There are odd drams out there, ones that don’t really sound…. too amazing, yet you need to try. You need to somehow hunt them down and have a dram, because this insane alcoholic game of Pokemon you have going in your head.
Wait, just me? Alright then, moving along.
Given the description, Ardbeg Blasda is an odd duck. It’s bottled at 8ppm compared to the typical 24ppm. It’s meant to be lightly peated. It costs a lot and it’s hard to get. And for what? Why would you drink a lightly peated Ardbeg? What next, a Lowland that doesn’t have strong floral notes?
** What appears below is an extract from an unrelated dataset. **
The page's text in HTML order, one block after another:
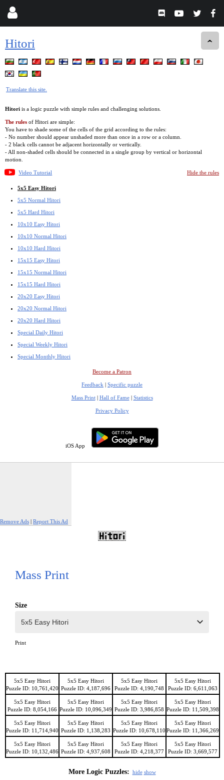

I wanted to try this dram, none the less. So I ordered a sample, because sometimes I have more money than sense.
Price: N/A in Ontario
Colour: White wine
Nose: Sour peat, light lemon, juniper, sea salt, white pepper, cherry, roses
Given the moniker of “lightly peated”, I honestly didn’t expect any, yet peat was the first thing to pop out. That said, there were nice Gin-like elements in the nose, and as it opened up they took on a sweet/sour/floral aspect as well. This is quite nice to nose, not too harsh at all, compared to the 10 year.
Taste: Sea salt, grape jelly, peat, oranges, anise
Big iodine splash with some sweet fruits, but not a lot going on here. The 10 has more complexity than this, where as this is just mostly anise, iodine and peat.
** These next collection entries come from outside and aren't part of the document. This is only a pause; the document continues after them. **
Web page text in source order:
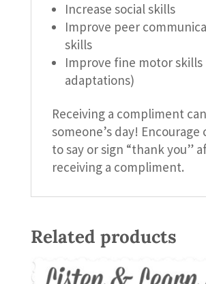
Increase social skills
Improve peer
skills
Improve fine motor skills
adaptations)
Receiving a compliment
someone’s day!
to say or sign “thank you”
receiving a compliment.
Related products
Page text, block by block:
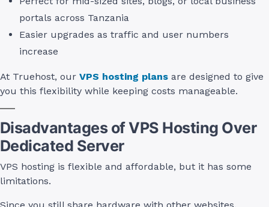
portals across Tanzania
Easier upgrades as traffic and user numbers
increase
At Truehost, our VPS hosting plans are designed to give
you this flexibility while keeping costs manageable.
Disadvantages of VPS Hosting Over
Dedicated Server
VPS hosting is flexible and affordable, but it has some
limitations.
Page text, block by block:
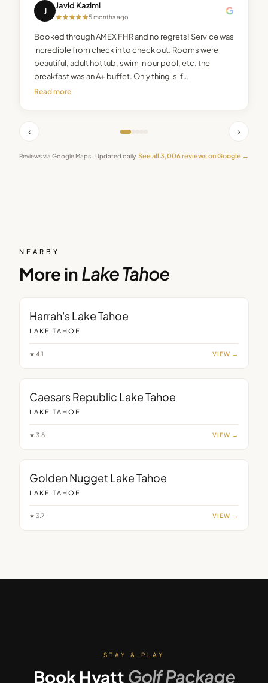
J Javid Kazimi
5 months ago
Booked through AMEX FHR and no regrets! Service was
incredible from check in to check out. Rooms were
beautiful, adult hot tub, swim in our pool, etc. the
breakfast was an A+ buffet. Only thing is if…
Read more
‹ ›
Reviews via Google Maps · Updated daily See all 3,006 reviews on Google →
NEARBY
More in Lake Tahoe
Harrah's Lake Tahoe
LAKE TAHOE
★ 4.1 VIEW →
Caesars Republic Lake Tahoe
LAKE TAHOE
★ 3.8 VIEW →
Golden Nugget Lake Tahoe
LAKE TAHOE
★ 3.7 VIEW →
STAY & PLAY
Book Hyatt Golf Package

Finish: Peat, dirty potatoes, raisins, blackberry, tannic, dry
Raisins are the only nice part of this finish, and if you don’t like raisins, you’re boned. And not proper boned, you’re just boned, like the other person is reading a comic book and yawning a lot.
Seriously, raisins are the shit, you should try them again. Especially in Butter Tarts.
Conclusion: I’d like to start by saying that I actually had high hopes for an Ardbeg that was only lightly peated. In other Ardbeg’s I’ve found flavours that pop out and fight with while pairing nicely with the peat. Here I was expecting some of those flavours to take centre stage, yet I ended up with some tart, tannic, and dry parts that were only barely there. I’m glad I didn’t end up with a full bottle of this, and hope that Ardbeg tweaks it in the future to be more than just a novelty.